EXERCISE DESCRIPTION |
From the listing below, pull out all lines with "implement" in them.

RECORD SET |

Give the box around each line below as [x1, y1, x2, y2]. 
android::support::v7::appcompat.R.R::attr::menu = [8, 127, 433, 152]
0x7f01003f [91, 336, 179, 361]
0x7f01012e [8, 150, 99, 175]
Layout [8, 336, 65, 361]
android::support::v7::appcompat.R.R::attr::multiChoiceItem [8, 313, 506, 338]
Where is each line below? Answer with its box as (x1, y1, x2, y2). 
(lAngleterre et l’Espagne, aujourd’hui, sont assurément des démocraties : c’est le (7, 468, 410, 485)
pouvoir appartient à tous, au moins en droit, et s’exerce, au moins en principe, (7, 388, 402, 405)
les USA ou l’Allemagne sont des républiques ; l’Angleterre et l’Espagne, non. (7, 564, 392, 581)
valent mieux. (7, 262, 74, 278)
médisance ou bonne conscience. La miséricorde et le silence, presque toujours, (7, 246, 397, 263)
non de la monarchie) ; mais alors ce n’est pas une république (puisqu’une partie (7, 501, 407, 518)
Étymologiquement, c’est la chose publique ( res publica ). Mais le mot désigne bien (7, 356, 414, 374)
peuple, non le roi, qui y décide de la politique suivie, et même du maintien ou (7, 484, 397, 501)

* * *

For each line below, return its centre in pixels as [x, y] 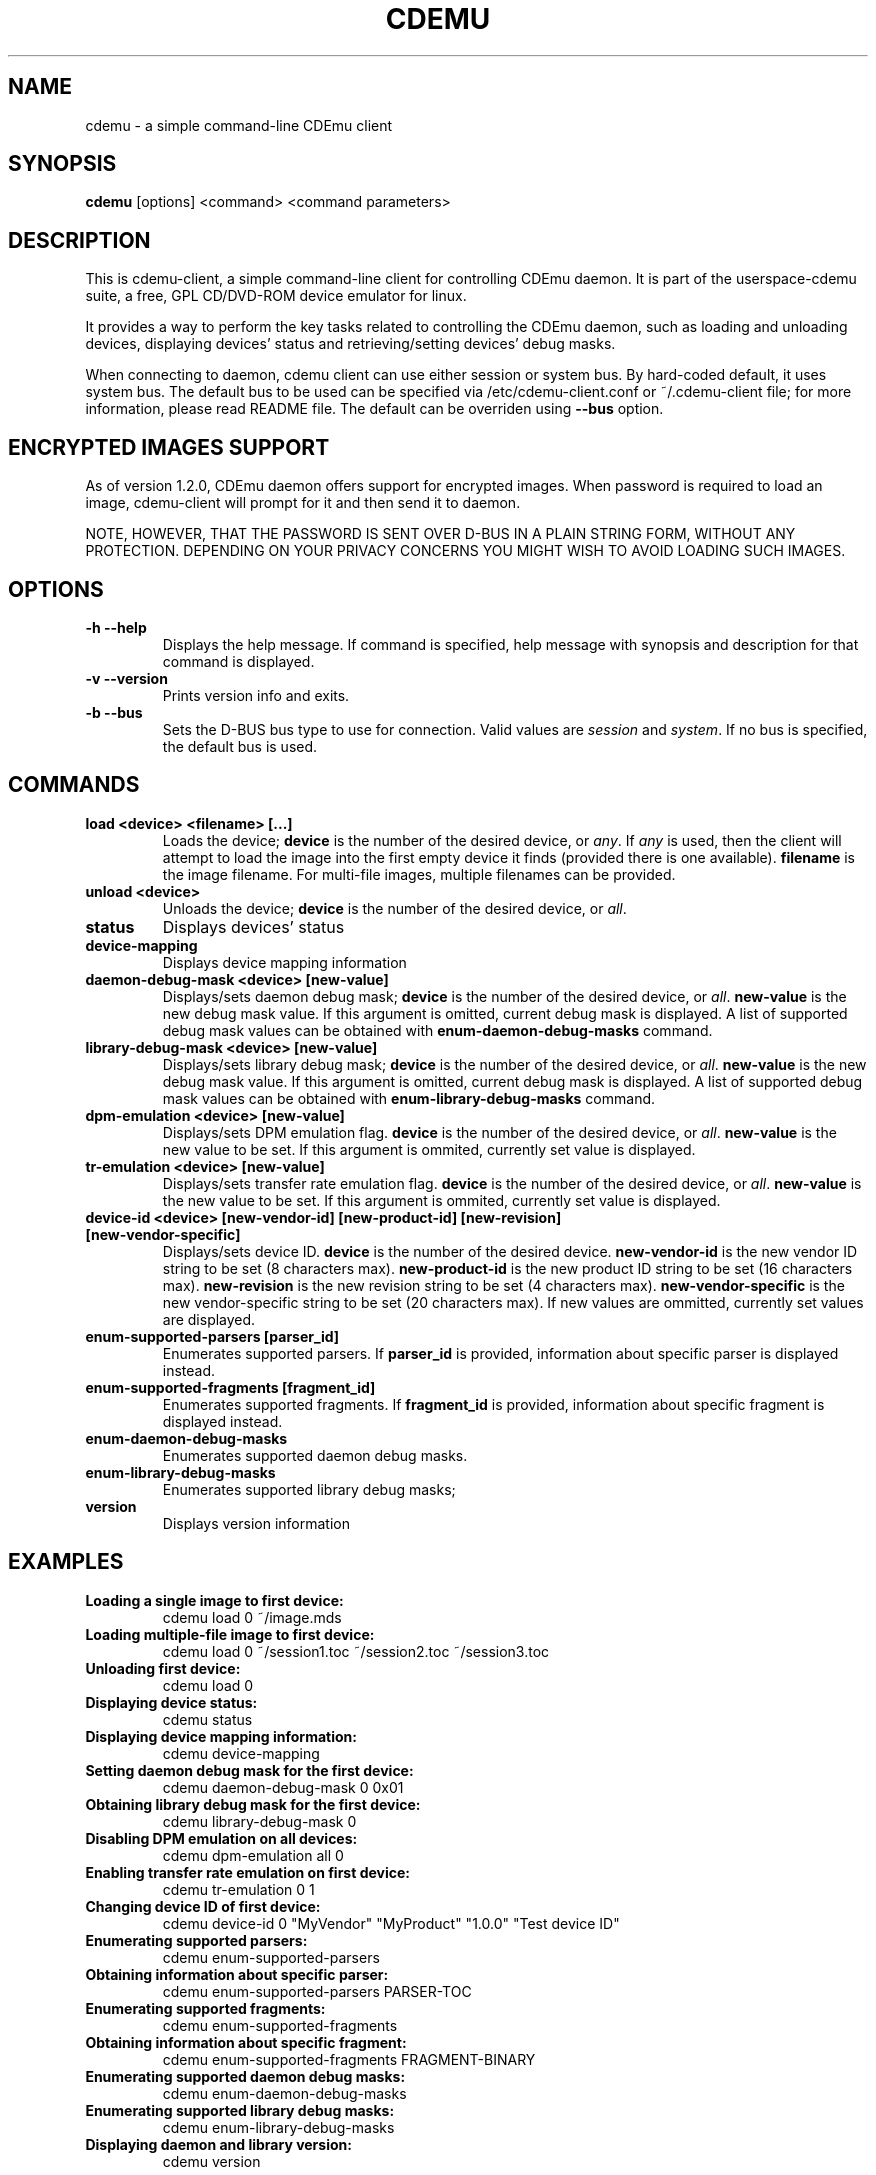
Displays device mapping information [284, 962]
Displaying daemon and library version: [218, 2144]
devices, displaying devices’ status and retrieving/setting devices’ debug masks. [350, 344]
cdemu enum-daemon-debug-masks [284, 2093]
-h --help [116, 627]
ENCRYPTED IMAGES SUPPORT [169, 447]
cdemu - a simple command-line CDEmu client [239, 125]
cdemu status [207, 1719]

--

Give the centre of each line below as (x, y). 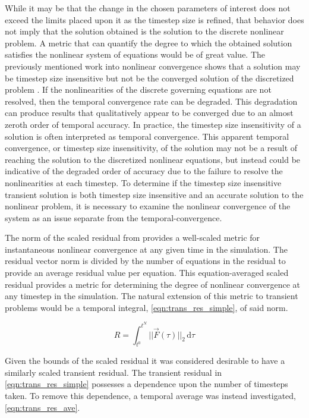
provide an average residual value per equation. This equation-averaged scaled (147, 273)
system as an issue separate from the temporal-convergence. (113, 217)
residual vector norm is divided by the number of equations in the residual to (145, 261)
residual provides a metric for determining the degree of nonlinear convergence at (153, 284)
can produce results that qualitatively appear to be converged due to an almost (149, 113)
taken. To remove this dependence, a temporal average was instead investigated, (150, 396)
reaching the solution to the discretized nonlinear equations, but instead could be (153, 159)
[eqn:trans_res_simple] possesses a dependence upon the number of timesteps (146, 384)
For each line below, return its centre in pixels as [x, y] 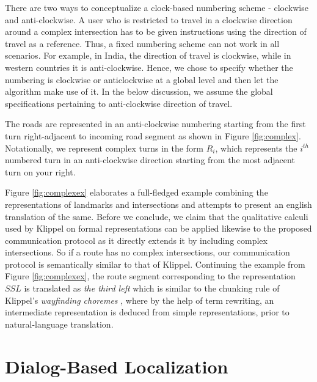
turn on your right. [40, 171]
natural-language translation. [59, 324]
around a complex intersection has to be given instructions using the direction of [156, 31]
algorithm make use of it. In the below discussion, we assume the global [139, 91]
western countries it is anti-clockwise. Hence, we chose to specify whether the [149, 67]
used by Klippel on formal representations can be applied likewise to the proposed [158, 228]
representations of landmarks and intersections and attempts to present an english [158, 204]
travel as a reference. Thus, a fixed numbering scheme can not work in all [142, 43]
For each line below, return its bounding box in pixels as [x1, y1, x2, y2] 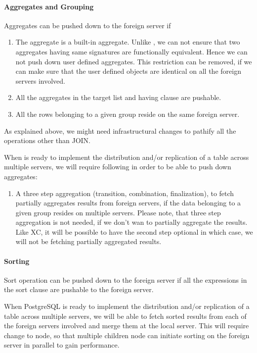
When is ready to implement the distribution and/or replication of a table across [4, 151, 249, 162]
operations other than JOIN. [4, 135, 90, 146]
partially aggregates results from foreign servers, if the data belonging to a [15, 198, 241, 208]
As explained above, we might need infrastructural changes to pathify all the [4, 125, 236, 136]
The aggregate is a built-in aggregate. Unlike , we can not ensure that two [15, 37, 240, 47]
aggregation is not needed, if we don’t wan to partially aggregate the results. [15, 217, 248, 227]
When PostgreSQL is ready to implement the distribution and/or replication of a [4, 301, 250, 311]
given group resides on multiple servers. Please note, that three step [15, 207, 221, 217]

EXERCISE RESULT |
When is ready to implement the distribution and/or replication of a table across [4, 151, 249, 162]
When PostgreSQL is ready to implement the distribution and/or replication of a [4, 301, 250, 311]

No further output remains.